28.      Selon M. et M me Schilling, l’article 39 CE ne trouverait à s’appliquer qu’en cas de discrimination, directe ou indirecte, fondée sur la nationalité. Puisque, selon eux, une telle discrimination n’existe cependant pas en l’espèce, la règle allemande ne devrait pas être appréciée au regard de cette disposition du traité. Leurs griefs à l’endroit de l’article 10, paragraphe 1, point 8, de l’EStG ne sont en conséquence pas développés dans le cadre de la présente question, mais de la première, qui concerne l’article 14 du protocole (voir ci-après point 68). Nous reviendrons donc sur ces arguments au moment voulu.

29.      Pour sa part, la Commission fait valoir que la libre circulation des travailleurs au sein de la Communauté implique certes l’interdiction de discriminer les travailleurs sur la base de la nationalité, mais qu’elle ne s’arrête pas là, car elle comporte aussi l’interdiction pour un État membre d’entraver ses propres ressortissants qui souhaitent se rendre dans un autre État membre pour exercer leurs activités, en leur assurant un traitement moins favorable qu’aux personnes qui n’exercent pas leur liberté de circulation.

30.      La Commission rappelle que cette interdiction s’impose également en matière d’impôts directs, ceux-ci n’ayant pas encore fait l’objet d’une harmonisation au niveau communautaire. Il résulterait notamment des arrêts Bachmann  (4) et Schumacker  (5) que les principes de libre circulation des travailleurs et d’égalité font obstacle au maintien d’un régime fiscal national discriminatoire, qui comporterait des limitations à la liberté de circulation.

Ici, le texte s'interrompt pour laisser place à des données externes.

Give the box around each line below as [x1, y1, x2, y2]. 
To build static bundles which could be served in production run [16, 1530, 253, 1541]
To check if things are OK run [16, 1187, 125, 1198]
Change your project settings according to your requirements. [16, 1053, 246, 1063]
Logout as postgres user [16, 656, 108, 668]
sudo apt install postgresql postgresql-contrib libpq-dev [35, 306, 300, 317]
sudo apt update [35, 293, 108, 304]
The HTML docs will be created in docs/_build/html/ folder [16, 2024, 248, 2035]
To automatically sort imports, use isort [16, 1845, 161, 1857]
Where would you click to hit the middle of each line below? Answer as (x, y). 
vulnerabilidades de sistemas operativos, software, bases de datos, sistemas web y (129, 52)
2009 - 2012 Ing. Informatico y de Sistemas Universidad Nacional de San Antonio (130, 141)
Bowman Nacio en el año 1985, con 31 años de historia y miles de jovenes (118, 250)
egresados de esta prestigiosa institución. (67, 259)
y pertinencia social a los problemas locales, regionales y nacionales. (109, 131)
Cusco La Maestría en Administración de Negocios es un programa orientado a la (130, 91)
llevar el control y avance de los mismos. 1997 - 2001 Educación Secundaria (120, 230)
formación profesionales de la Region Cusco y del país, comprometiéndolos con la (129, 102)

31.      Dans la mesure où il subordonne donc la possibilité de déduire de l’assiette de l’impôt sur le revenu les dépenses exposées pour une employée de maison à la condition que les cotisations sociales soient versées au régime légal d’assurance sociale obligatoire national allemand, l’article 10, paragraphe 1, point 8, du EStG impliquerait une augmentation de la charge fiscale pour les personnes qui partent s’établir à l’étranger, et cela sans qu’existe la moindre justification valable pour ce traitement plus défavorable.

32.      Selon la Commission, la troisième question appelle donc une réponse affirmative.

Appréciation

33.      Nous en venons à présent à l’appréciation de la question, mais devons rappeler au préalable que, comme la Cour l’a répété à plusieurs reprises, même si la matière des impôts directs relève de la compétence des États membres, il n’en reste pas moins que ceux-ci doivent exercer cette compétence dans le respect du droit communautaire, en s’abstenant donc de toute discrimination ostensible ou déguisée fondée sur la nationalité  (6) .

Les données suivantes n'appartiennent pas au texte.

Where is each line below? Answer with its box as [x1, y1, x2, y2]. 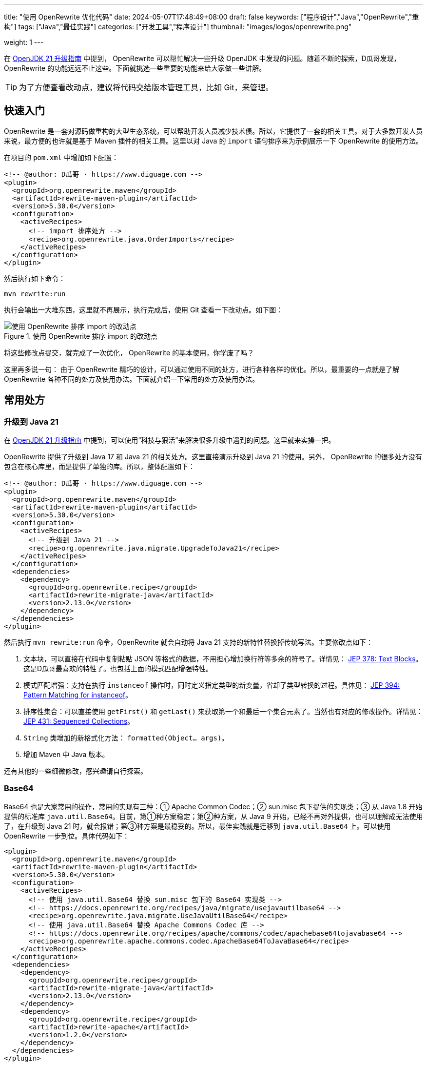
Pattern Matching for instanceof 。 [23, 691, 133, 699]
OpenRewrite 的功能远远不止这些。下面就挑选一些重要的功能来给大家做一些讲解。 [4, 64, 266, 72]
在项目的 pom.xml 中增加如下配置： [4, 153, 118, 162]
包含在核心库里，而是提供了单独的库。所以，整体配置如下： [4, 462, 195, 471]
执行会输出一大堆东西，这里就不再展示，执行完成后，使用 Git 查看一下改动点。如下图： [4, 305, 283, 314]
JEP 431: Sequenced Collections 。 [23, 717, 135, 726]
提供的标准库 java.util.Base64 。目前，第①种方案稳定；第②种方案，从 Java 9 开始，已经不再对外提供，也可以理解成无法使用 [4, 812, 423, 820]
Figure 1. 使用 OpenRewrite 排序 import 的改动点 [4, 331, 158, 340]
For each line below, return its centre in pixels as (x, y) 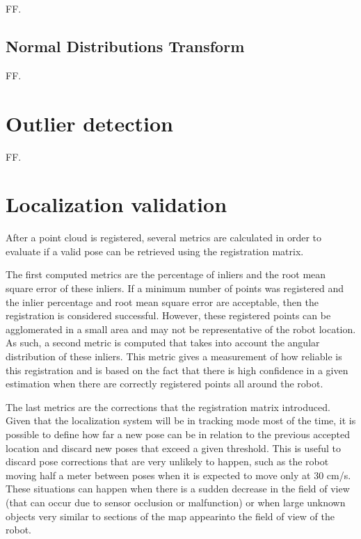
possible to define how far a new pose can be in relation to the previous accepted (178, 434)
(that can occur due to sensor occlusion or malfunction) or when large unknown (176, 502)
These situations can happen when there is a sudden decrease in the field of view (178, 489)
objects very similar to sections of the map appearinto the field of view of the (170, 516)
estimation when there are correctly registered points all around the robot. (165, 384)
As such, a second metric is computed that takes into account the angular (163, 343)
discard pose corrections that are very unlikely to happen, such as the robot (167, 461)
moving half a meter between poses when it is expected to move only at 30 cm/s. (178, 475)

34.      Nous devons en outre préciser, toujours à titre liminaire, que, contrairement à l’avis des époux Schilling, l’article 39 CE est pleinement applicable au cas d’espèce. En effet, non seulement le principe de libre circulation comporte l’interdiction de toute discrimination directement ou indirectement fondée sur la nationalité, mais il couvre plus largement toute mesure par laquelle on empêche ou même par laquelle on rend plus difficile pour une personne établie dans la Communauté d’exercer une activité économique dans un État membre autre que son État d’origine (qu’il s’agisse de l’État de la nationalité ou de l’État de résidence).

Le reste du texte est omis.